Heart attack and stroke are life-threatening medical conditions that everyone is aware of. Heart disease is a leading cause of death in the U.S.; every year, 805,000 people have a heart attack, and in addition, 795,000 have a stroke.
A heart attack happens again in 200,000 people annually, while about 185,000 people, or nearly every fourth, will have a stroke again. (1-2) Medications called blood thinners can prevent another stroke or heart attack.
For these and other medical conditions or after surgery and immobility, blood thinners protect the body from dangerous blood clots that can be life-threatening. The positive effects have been clinically proven already. However, some patients might feel tired or dizzy while taking the medication. At first, this seems acceptable and self-manageable, yet it may signal the need for medical care.
This article explains these and other blood thinners’ possible side effects that can be serious. Keep reading to understand how blood thinners work, what you should do in case of an adverse event, and the daily practices that will help you live a safe life while on the treatment without fear.
Why Would One Need Blood Thinners?
Blood thinners are medications that don’t thin the blood. These medications, better explained as clot-preventing drugs, protect the body from dangerous blood clots.
Good and Dangerous Blood Clots
Blood clots form when an injury occurs, and the bleeding should be stopped. The damaged cells send signals for making clots from blood cells, platelets (cell fragments), and fibrin (a protein) at the place of injury. The spleen gets the signal and releases platelets that travel to the wound within the bloodstream. (3)
Platelets put the damaged sides closer to repair and activate fibrin. Fibrin is a long and sticky protein that forms a fibrin clot which aims to hold blood cells. This is how good blood clots are formed in healthy individuals and protect the body from bleeding to death.
In other cases, the body makes abnormally more blood clots than needed or where they shouldn’t be formed. These blood clots can be dangerous when they come in: (4)
Deep veins (deep vein thrombosis-DVT) in the lower leg, thigh, or pelvis. Clots can block the vein and damage the leg;
Lungs (pulmonary embolism) from the leg; there, a clot can get stuck in an artery.
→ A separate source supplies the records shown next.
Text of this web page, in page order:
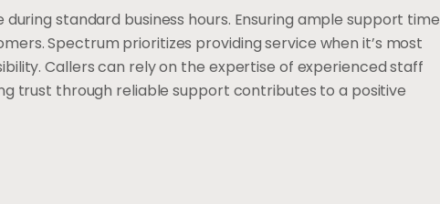
standard business hours. Ensuring ample support time
Spectrum prioritizes providing service when it’s most
Callers can rely on the expertise of experienced staff
trust through reliable support contributes to a positive
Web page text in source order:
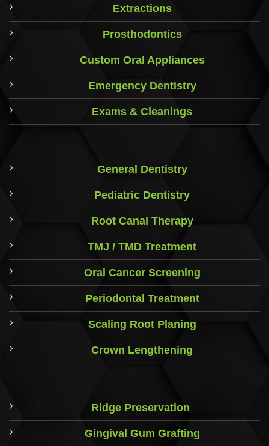
Extractions
Prosthodontics
Custom Oral Appliances
Emergency Dentistry
Exams & Cleanings
General Dentistry
Pediatric Dentistry
Root Canal Therapy
TMJ / TMD Treatment
Oral Cancer Screening
Periodontal Treatment
Scaling Root Planing
Crown Lengthening
Ridge Preservation
Gingival Gum Grafting
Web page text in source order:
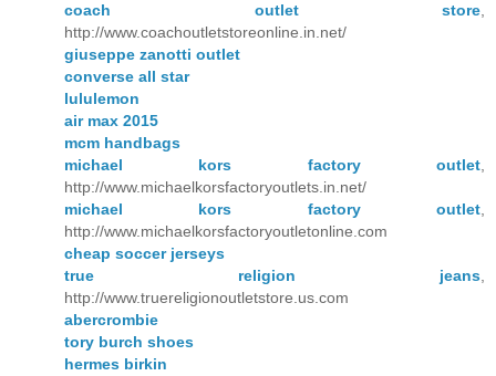
coach outlet store
http://www.coachoutletstoreonline.in.net/
giuseppe zanotti outlet
converse all star
lululemon
air max 2015
mcm handbags
michael kors factory outlet
http://www.michaelkorsfactoryoutlets.in.net/
michael kors factory outlet
http://www.michaelkorsfactoryoutletonline.com
cheap soccer jerseys
true religion jeans
http://www.truereligionoutletstore.us.com
abercrombie
tory burch shoes
hermes birkin

This can damage the lung tissues, and the body will not get oxygen as needed;
Brain, where blood clots can block or plug a blood vessel (ischemic stroke) or a blood vessel breaks and cause bleeding (hemorrhagic stroke); (5) (6)
Heart and blocks the blood flow to the heart (heart attack); (7)
Kidney and cause kidney problems and failure. (8)
Blood clots can happen to anyone and are the reason for 100,000 deaths in the U.S. each year. (9)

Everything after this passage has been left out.